* TASK BRIEF *
Starting with the line that has "中で「使う」機会を作ると、定着のスピードはぐっと" and finishing with the line that has "Berbagai Mentor dan Komunitas", set down each line below exactly. Pictures are not copied.

* PROVIDED INFORMATION *
+++
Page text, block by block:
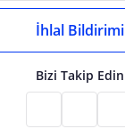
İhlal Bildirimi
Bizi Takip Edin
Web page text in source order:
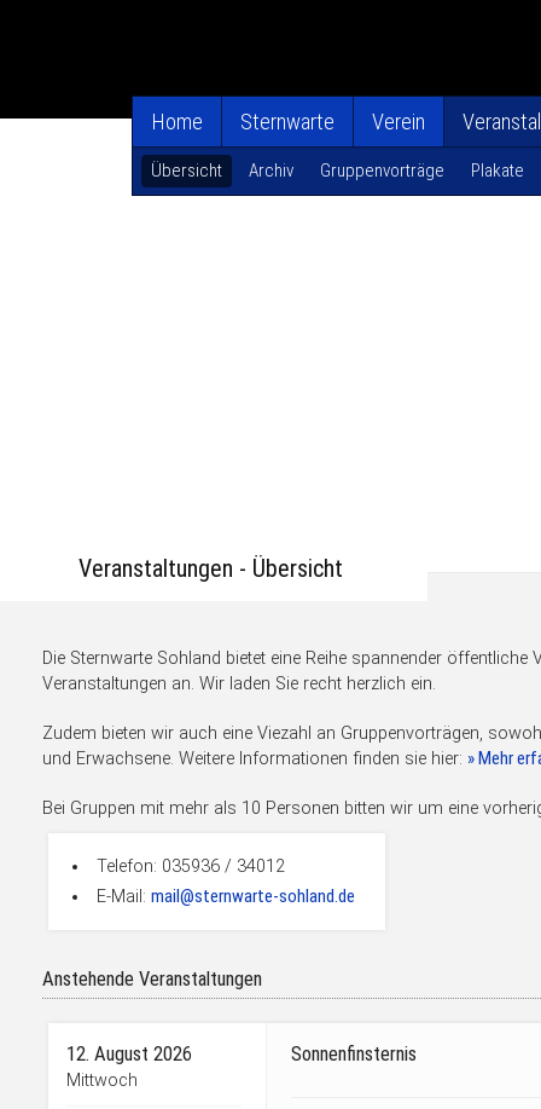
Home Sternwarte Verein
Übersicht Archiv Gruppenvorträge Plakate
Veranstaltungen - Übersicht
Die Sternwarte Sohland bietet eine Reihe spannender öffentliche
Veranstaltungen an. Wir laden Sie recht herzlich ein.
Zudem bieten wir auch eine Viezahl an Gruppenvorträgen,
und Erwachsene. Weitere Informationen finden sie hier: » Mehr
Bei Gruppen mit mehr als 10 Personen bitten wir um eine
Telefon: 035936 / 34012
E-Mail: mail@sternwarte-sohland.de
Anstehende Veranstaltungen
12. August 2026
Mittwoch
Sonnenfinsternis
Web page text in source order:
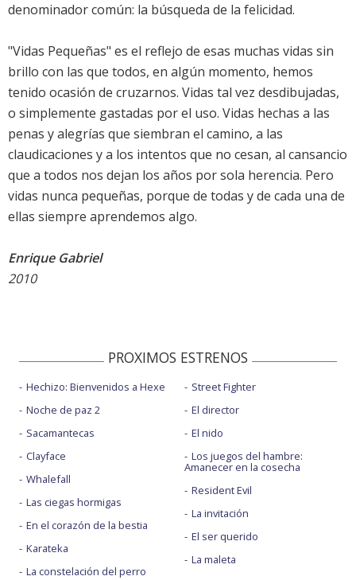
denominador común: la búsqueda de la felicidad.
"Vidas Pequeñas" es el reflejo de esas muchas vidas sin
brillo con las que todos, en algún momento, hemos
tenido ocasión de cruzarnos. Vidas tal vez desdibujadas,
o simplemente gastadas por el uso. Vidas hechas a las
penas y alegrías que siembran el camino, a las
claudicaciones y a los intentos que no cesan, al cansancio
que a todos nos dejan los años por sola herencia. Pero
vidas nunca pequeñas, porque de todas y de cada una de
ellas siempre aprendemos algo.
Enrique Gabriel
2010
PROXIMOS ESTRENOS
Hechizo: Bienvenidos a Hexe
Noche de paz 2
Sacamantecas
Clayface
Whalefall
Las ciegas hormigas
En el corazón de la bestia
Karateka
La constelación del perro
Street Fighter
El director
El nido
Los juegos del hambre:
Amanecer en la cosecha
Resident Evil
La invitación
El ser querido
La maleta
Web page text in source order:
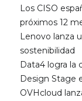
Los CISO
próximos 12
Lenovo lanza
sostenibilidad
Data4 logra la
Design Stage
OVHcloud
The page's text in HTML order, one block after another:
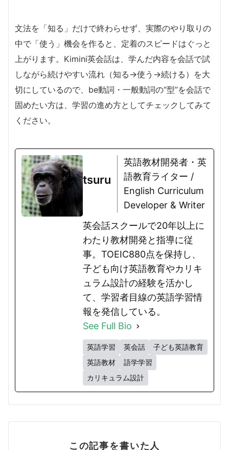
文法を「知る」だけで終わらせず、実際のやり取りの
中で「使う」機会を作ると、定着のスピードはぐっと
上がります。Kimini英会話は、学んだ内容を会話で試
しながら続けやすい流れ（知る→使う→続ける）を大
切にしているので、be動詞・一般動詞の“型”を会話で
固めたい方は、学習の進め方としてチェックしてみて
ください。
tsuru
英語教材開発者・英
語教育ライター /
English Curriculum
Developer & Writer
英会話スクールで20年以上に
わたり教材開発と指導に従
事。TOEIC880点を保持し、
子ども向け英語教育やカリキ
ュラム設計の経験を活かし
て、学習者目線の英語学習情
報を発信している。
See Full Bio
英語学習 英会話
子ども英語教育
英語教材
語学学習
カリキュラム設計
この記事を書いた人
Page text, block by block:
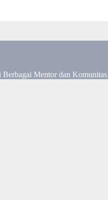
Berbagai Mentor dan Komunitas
+++
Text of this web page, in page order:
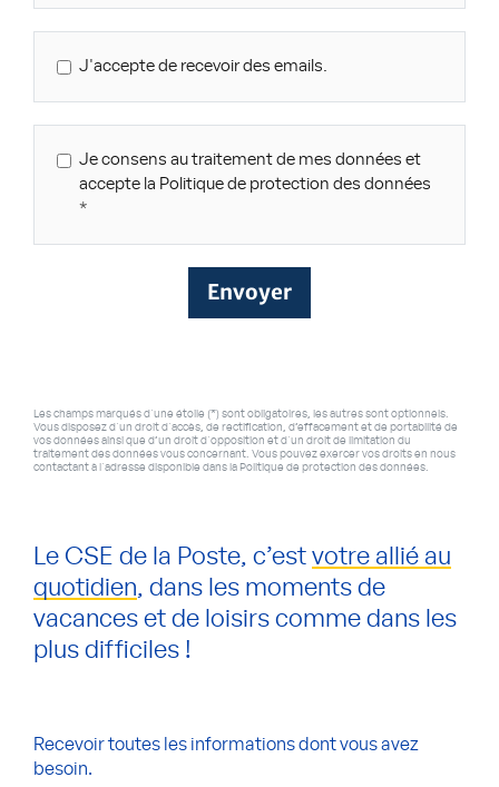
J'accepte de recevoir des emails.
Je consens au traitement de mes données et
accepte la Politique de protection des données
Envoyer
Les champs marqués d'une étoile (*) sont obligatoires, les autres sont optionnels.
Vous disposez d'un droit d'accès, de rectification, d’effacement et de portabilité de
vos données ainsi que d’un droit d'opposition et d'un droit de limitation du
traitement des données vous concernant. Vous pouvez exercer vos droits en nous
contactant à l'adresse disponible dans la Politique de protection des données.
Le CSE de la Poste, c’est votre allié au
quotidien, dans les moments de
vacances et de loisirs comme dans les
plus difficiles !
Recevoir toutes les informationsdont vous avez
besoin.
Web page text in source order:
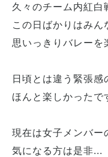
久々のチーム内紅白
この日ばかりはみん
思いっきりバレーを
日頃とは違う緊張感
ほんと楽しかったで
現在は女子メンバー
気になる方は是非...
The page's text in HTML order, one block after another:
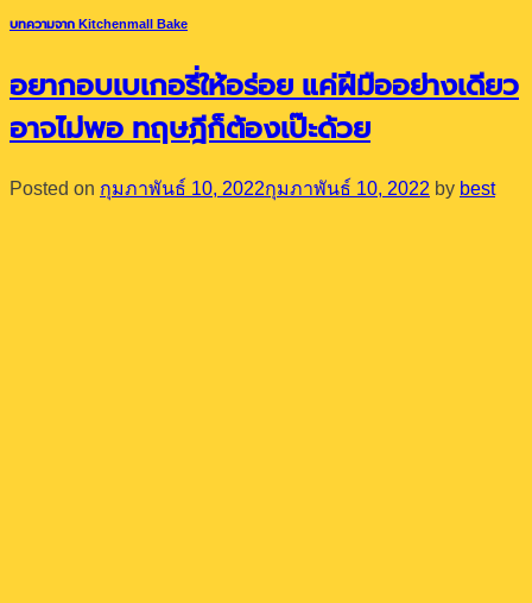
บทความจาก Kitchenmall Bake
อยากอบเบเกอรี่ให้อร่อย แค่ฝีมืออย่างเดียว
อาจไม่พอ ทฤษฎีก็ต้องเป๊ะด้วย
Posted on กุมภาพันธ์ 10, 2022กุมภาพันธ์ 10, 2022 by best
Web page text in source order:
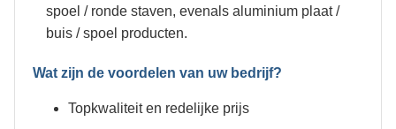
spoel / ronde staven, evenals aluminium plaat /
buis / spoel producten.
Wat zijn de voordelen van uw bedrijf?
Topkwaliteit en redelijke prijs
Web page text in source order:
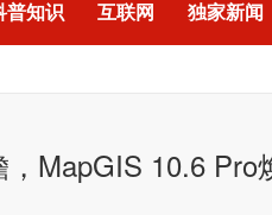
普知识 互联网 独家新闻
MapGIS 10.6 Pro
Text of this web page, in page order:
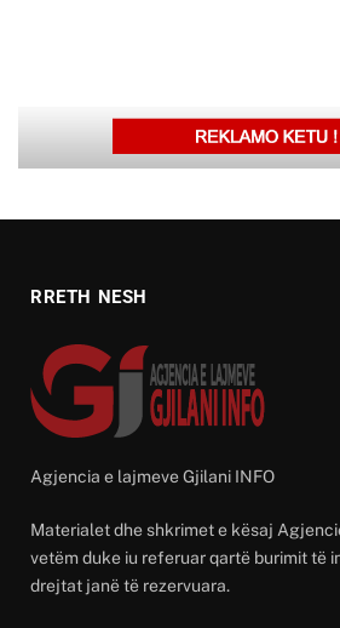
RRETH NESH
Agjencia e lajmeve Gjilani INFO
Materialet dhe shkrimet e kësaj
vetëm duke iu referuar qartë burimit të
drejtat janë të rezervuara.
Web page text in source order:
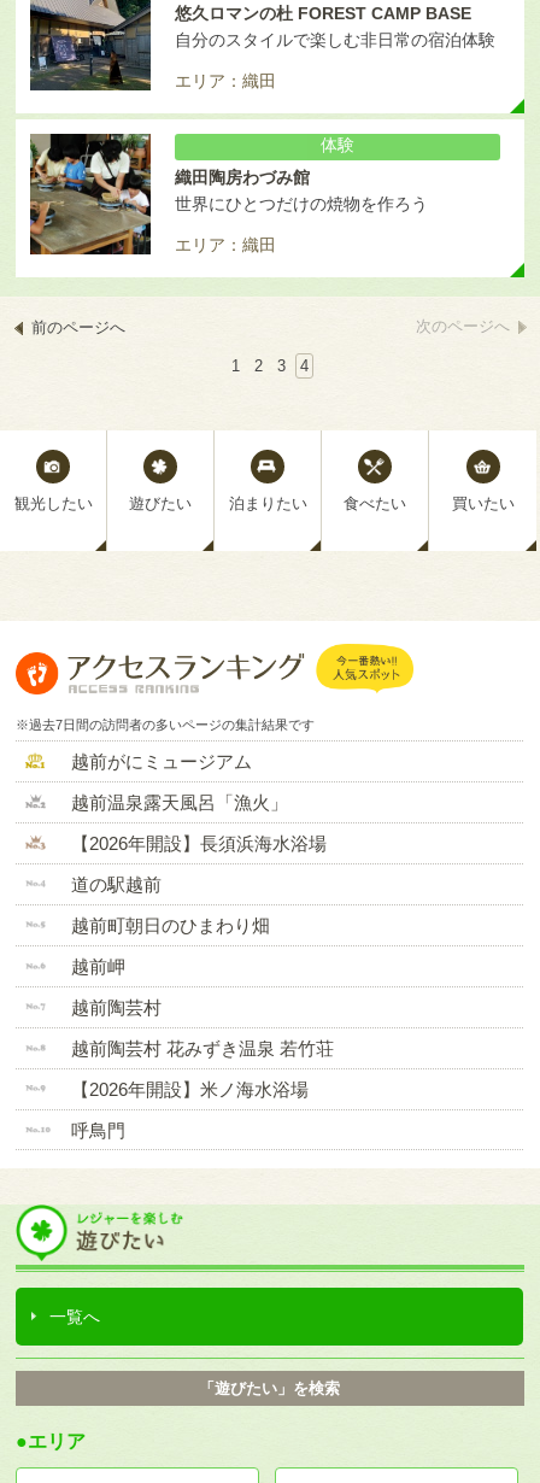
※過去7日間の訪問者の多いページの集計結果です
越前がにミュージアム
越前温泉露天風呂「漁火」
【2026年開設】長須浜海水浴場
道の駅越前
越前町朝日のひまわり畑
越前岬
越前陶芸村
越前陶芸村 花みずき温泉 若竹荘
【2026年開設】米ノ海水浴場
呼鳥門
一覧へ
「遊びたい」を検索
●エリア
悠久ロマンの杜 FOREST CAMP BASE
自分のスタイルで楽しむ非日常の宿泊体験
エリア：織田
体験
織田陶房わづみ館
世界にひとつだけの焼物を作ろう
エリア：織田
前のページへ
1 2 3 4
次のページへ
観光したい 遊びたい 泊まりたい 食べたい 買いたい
+++
* SOLUTION *
中で「使う」機会を作ると、定着のスピードはぐっと
上がります。Kimini英会話は、学んだ内容を会話で試
しながら続けやすい流れ（知る→使う→続ける）を大
切にしているので、be動詞・一般動詞の“型”を会話で
固めたい方は、学習の進め方としてチェックしてみて
ください。
tsuru
英語教材開発者・英
語教育ライター /
English Curriculum
Developer & Writer
英会話スクールで20年以上に
わたり教材開発と指導に従
事。TOEIC880点を保持し、
子ども向け英語教育やカリキ
ュラム設計の経験を活かし
て、学習者目線の英語学習情
報を発信している。
See Full Bio
英語学習 英会話
子ども英語教育
英語教材
語学学習
カリキュラム設計
この記事を書いた人
Page text, block by block:
Berbagai Mentor dan Komunitas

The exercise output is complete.